Rusya’nın uzun kolu ve bilginin silahlaştırılması

Kaç yıldır Erdoğan’ın ve Türkiye’nin uzun kolunun Avrupa ülkelerine uzandığı yazılır, söylenir ve iddia edilir. Bu iddialar, özellikle 15 Temmuz kanlı ve alçak darbesinden sonra daha da artarak devam etti. Avrupa’da yaşayan Türkler bu tür yazılara, televizyon programlarına ve sosyal medyadaki haberlere o kadar aşina olduk ki, şu günlerde ‘Rusya’nın uzun kolunun Avrupa’da’ olması iddialarına şaşırmadık. Son günlerde gündemde olan haberler örneğin Rusya’nın Hollanda’yı gözetlediği, İngiltere’yi karıştırmak istediği yönünde. Kaldıki, başkan Trump’un Rusya Devlet Başkanı Vladimir Putin’in adamı olduğu iddialları zaten bilinenler arasında.

Peki Rus’ya yani Vneshnei Razvedki (Yabancı İstihbarat Servisi) olan SVR gerçekten Avrupa ülkelerini dinleyip, gözetleyip, halkı yönlendirmek mi istiyor? Bu yönde geçen hafta iki açıklama geldi. Bunlardan ilki çiçeği burnunda Hollanda İçişleri Bakanı Kajsa Ollongren oldu. Bakan Ollongren Hollanda’nın Rus istihbarat servisleri tarafından gözetlendiğini söyledi. Bakan, bu bilgiyi yaptığı yazılı açıklamada ifade etti. Bilgi ise Hollanda Genel İstihbarat ve Güvenlik Servisinin (AIVD) yaptığı araştırmalar sonucunda ortaya çıkmıştı. Buna göre Hollanda’da organize bir şekilde Rus istihbarat elemanları bulunuyor. Elemanlar toplumun çeşitli kesimlerinden Rusya’nın çıkarına yönelik bilgi topluyor. Elemanlar sadece bilgi toplamakla kalmayıp aynı zamanda, Hollanda halkını yalan haber ve yanlış bilgiyle etkilemek için dijital araçları da kullanıyormış. Örneğin bu etkilemenin en somut örneği, üç yıl önce Ukrayna hava sahasında yol alırken Ukrayna-Rusya sınırına 40 kilometre mesafede düşürülen MH17 sefer sayılı Malezya havayollarının uçağı ilgili yanlış bilgiler verilmesiydi. Çok ilginçtir, geçen hafta MH17 sefer sayılı uçak faciası olayındaki gelişmelere, hükümet ortağı Hristiyan Demokrat Parti (CDA) milletvekili Pieter Omtzigt’in adı da karıştı.

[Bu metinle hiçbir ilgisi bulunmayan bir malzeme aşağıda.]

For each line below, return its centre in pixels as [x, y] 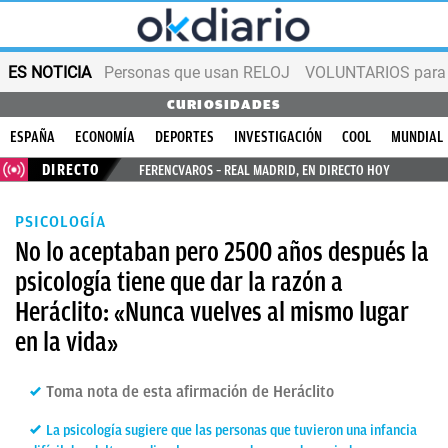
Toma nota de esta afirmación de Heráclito [190, 392]
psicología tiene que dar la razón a [179, 282]
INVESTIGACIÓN [278, 137]
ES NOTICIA [49, 72]
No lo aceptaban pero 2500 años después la [222, 252]
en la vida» [66, 342]
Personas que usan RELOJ [197, 72]
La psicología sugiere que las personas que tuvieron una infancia [231, 430]
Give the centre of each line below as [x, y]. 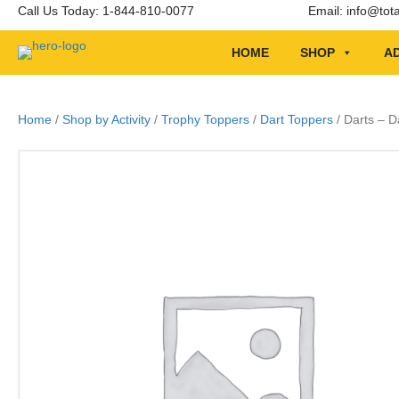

Rusya’nın Avrupaki uzun kolu ile ilgili bir başka açıklamada İngiltere Başbakanı Theresa May’dan geldi. May çok sert bir çıkış yaptı. May “Hepimizin dayandığı uluslararası düzeni tehdit eden, Rusya’nın eylemleridir” dedi. Başbakan May geçen hafta Londra Finans Merkezinin yıllık geleneksel yemeğinde yaptığı konuşmada Rusya’nın Batı’da karışıklık yaratmak için “bilgiyi silahlaştırdığını” öne sürdü. May şunları söyledi: “Rusya’ya basit bir mesajım var. Ne yaptığını biliyoruz ve başaramayacaksın çünkü demokrasilerimizin direncini, açık ve özgür toplumların kalıcı cazibesini ve Batılı milletlerin bizi birleştiren ittifaklara bağlılığını hafife alıyorsun. Rusya, bilgiyi silahlaştırmaya çalışıyor. Rusya, devlet medyası eli ile Batıda karışıklık yaratmak ve kurumlarımızın altını oymak için yalan haberler yapıyor ve fotoshoplanmış fotoğraflar kullanıyor.” Kaldıki, Rusya Devlet Başkanı Vladimir Putin’in Hukuk Fakültesinden mezun olduktan sonra iki yıl süreyle KGB’nin Almanya’daki ofisinde çalışmış olması Putin’in bu işlere yabancı olmadığını gösterir.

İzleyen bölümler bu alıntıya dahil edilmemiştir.